Aulterra International claimed to have developed a sticker which shields the user from radiation from mobile phones handsets.

American inventor Kim Dandurand, who launched the product in Glasgow, said research showed his product was effective in removing any harmful effects.

However, Dr Michael Clark, scientific spokesman for the National Radiological Protection Board (NRPB), was "sceptical" about the stickers' properties.

Aulterra logo
Aulterra launched the product in Glasgow
A recent British Medical Association report suggested that there is no evidence that mobile use is cancer-promoting.

However, the official government advice is still precautionary - parents are advised to minimise the amount of time their children spend talking on mobiles because their developing brains are thought to be more vulnerable.
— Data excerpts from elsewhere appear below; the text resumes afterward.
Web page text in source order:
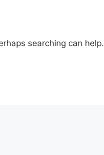
searching can help.
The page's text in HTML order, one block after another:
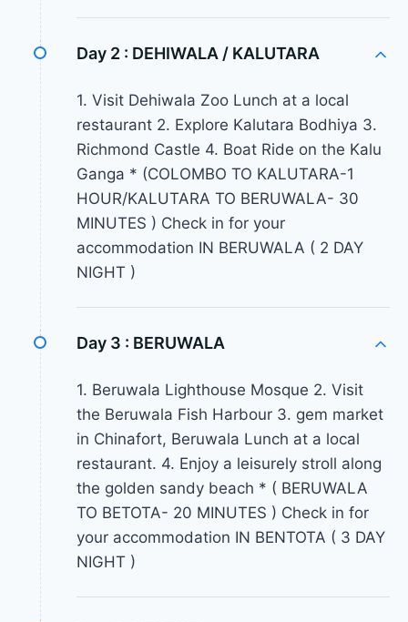
Day 2 : DEHIWALA / KALUTARA
1. Visit Dehiwala Zoo Lunch at a local
restaurant 2. Explore Kalutara Bodhiya 3.
Richmond Castle 4. Boat Ride on the Kalu
Ganga * (COLOMBO TO KALUTARA-1
HOUR/KALUTARA TO BERUWALA- 30
MINUTES ) Check in for your
accommodation IN BERUWALA ( 2 DAY
NIGHT )
Day 3 : BERUWALA
1. Beruwala Lighthouse Mosque 2. Visit
the Beruwala Fish Harbour 3. gem market
in Chinafort, Beruwala Lunch at a local
restaurant. 4. Enjoy a leisurely stroll along
the golden sandy beach * ( BERUWALA
TO BETOTA- 20 MINUTES ) Check in for
your accommodation IN BENTOTA ( 3 DAY
NIGHT )
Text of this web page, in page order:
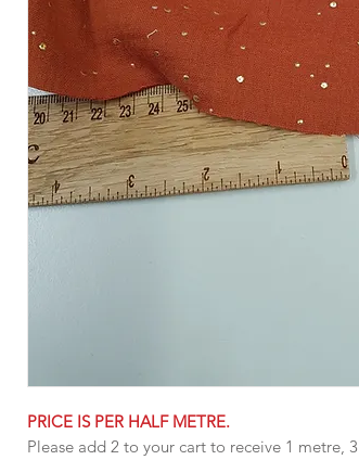
PRICE IS PER HALF METRE.
Please add 2 to your cart to receive 1 metre,
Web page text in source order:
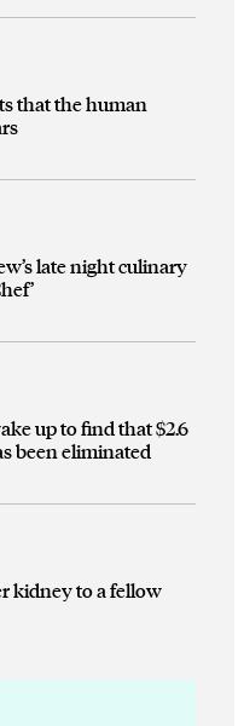
that the human
late night culinary
up to find that $2.6
been eliminated
kidney to a fellow
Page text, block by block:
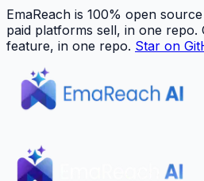
EmaReach is 100% open
paid platforms sell, in one repo.
feature, in one repo. Star on
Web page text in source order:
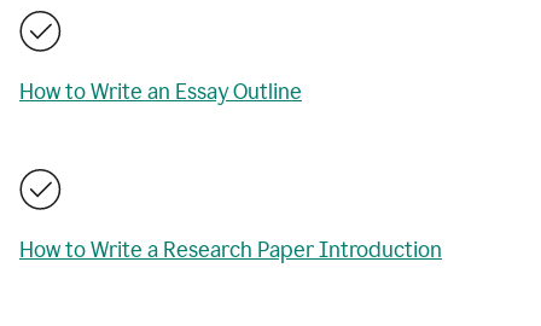
How to Write an Essay Outline
How to Write a Research Paper Introduction
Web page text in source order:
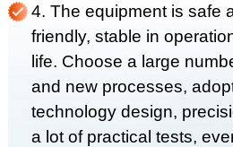
4. The equipment is safe
friendly, stable in
life. Choose a large
and new processes,
technology design,
a lot of practical tests,
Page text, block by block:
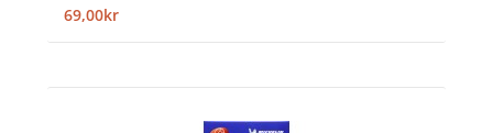
69,00kr
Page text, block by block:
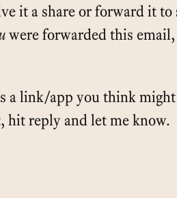
it a share or forward it
were forwarded this
a link/app you think
hit reply and let me know.
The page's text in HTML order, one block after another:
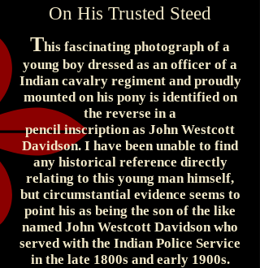
On His Trusted Steed
This fascinating photograph of a
young boy dressed as an officer of a
Indian cavalry regiment and proudly
mounted on his pony is identified on
the reverse in a
pencil inscription as John Westcott
Davidson. I have been unable to find
any historical reference directly
relating to this young man himself,
but circumstantial evidence seems to
point his as being the son of the like
named John Westcott Davidson who
served with the Indian Police Service
in the late 1800s and early 1900s.
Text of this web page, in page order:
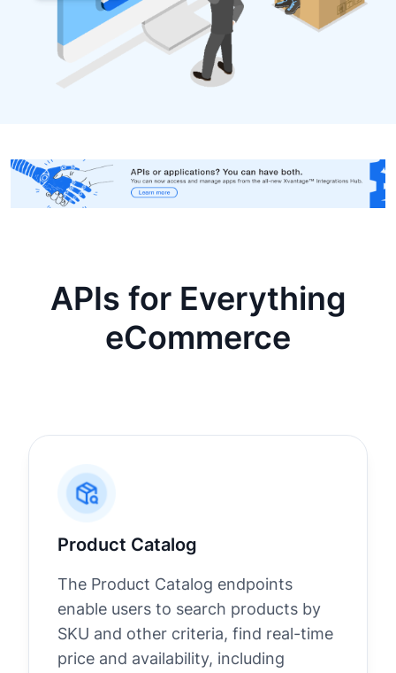
APIs for Everything
eCommerce
Product Catalog
The Product Catalog endpoints
enable users to search products by
SKU and other criteria, find real-time
price and availability, including

Mr Dandurand said the sticker, which is the size of a 10p piece, should be considered an inexpensive insurance policy.

He claimed Aulterra is an organic compound from a crystalline rock that he found in 1995.

Mr Dandurand said he found that the substance reacted with the earth's magnetic fields and neutralised radiation from soils.

Electro magnetic waves

"The easiest way to describe it is that it neutralises any damaging effect from electro magnetic waves from a cellphone on human DNA," Mr Dandurand said.

The company claims that when the invention was used the DNA reacted as if there was no cellphone present.

However the NRPB, the independent government watchdog which assesses the affect of radiation on humans, said there was no evidence that DNA was affected by mobile phone conditions and it was "sceptical" about the effects of this device.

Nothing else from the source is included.